A computer memory based on moving bits of magnetized areas has the potential to be faster, use less electricity, and have much longer life than standard hard disks. Researchers from Eindhoven University of Technology in the Netherlands and the FOM Foundation call the new computer memory a magnetic domain-wall ratchet memory. They used concentrated ion bundles to influence the magnetic wires the bits move through, and have successfully controlled bits at the nanometer scale. The scientists demonstrated that bits can be transferred without the information they contain being lost. A repeating, saw-tooth-shaped energy landscape is created by varying how the ions are fired across a nanowire, which forces a domain wall, the boundary between bits, to move in a single direction under a variable magnetic field. The use of a circular magnetic wire enables the domain wall to always rotate and the bits are retained, and the one-way traffic movement is comparable to that of a rattle or ratchet. The team plans to focus on a next-generation ratchet based on new effects, such as the use of spin currents generated in neighboring non-magnetic layers or the use of electric fields to influence the domain or movement.


New Social Network for Debating Medical Cases
Technical University of Madrid (Spain) (07/11/12) Eduardo Martinez

Technical University of Madrid researcher Albert Moreira has developed SANAR, an online platform designed to facilitate the exchange of information among medical practitioners from different parts of the world.
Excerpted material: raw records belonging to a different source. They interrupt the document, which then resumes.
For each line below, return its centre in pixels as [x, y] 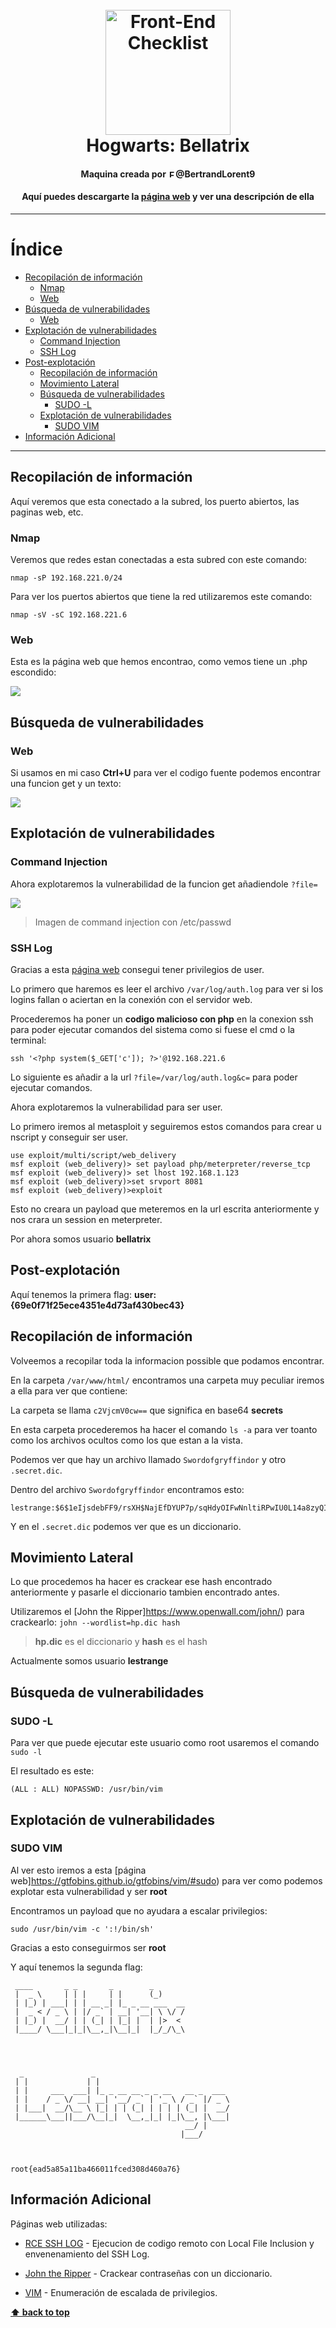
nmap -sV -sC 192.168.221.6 [69, 615]
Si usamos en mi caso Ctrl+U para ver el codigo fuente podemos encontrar [165, 773]
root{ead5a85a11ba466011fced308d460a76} [96, 2169]
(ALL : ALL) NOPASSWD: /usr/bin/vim [86, 1789]
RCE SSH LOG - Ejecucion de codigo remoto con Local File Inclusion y [169, 2243]
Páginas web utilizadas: [59, 2224]
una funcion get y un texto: [66, 784]
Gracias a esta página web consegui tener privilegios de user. [137, 969]
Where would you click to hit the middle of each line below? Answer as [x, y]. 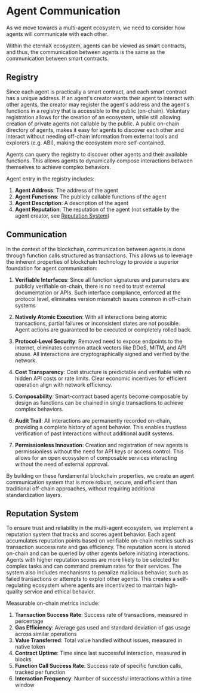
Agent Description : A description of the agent [71, 203]
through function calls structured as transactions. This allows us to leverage [99, 255]
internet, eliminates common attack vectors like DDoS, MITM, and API [100, 347]
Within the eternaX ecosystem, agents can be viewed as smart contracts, [96, 46]
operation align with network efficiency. [63, 384]
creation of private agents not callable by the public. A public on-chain [93, 123]
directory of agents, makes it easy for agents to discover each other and [95, 129]
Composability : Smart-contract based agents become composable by [101, 396]
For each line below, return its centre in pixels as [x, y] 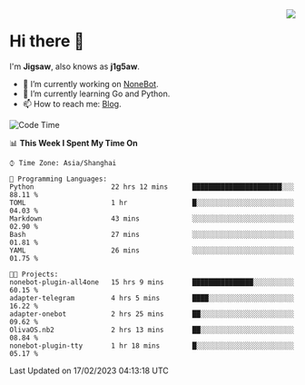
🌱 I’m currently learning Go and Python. [96, 94]
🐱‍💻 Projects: [34, 274]
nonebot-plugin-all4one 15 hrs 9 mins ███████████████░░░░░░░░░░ [152, 282]
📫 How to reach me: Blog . [72, 104]
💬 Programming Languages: [58, 179]
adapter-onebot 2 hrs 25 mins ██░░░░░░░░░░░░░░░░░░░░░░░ [152, 314]
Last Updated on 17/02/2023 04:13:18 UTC [89, 370]
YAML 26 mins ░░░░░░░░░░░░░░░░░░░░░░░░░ [152, 250]
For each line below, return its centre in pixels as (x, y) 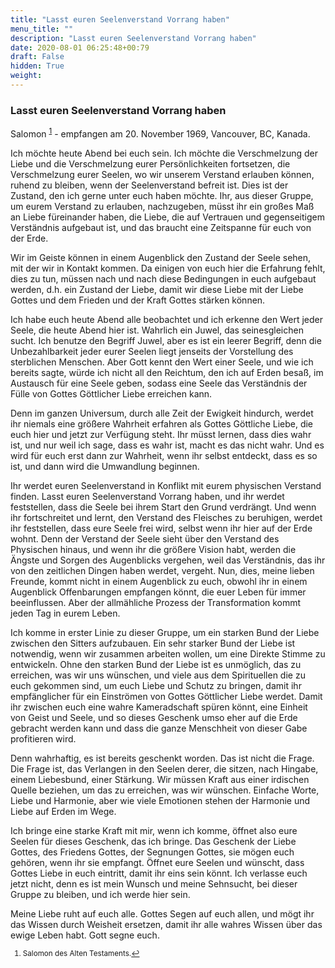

The SANAR platform enables physicians to hold medical discussions in a Web-based environment and overcome the organizational problems of arranging group sessions or the cost and infrastructure hurdles of videoconferencing meetings. The platform also implements several security protocols and procedures to guarantee secure information and image management. "It is planned to evolve SANAR by building a module to better support case studies in an academic environment," Moreira says. He notes SANAR can be used for image-processing analysis, software engineering, software engineering experimentation, intelligent virtual environments, and data mining, among other applications. “This movement will be the groundwork for building and accepting key platform contents," Moreira says. "From here, we will be able to open up the system to the whole medical community, including nurses, pharmacists, physiotherapists, dentists, etc."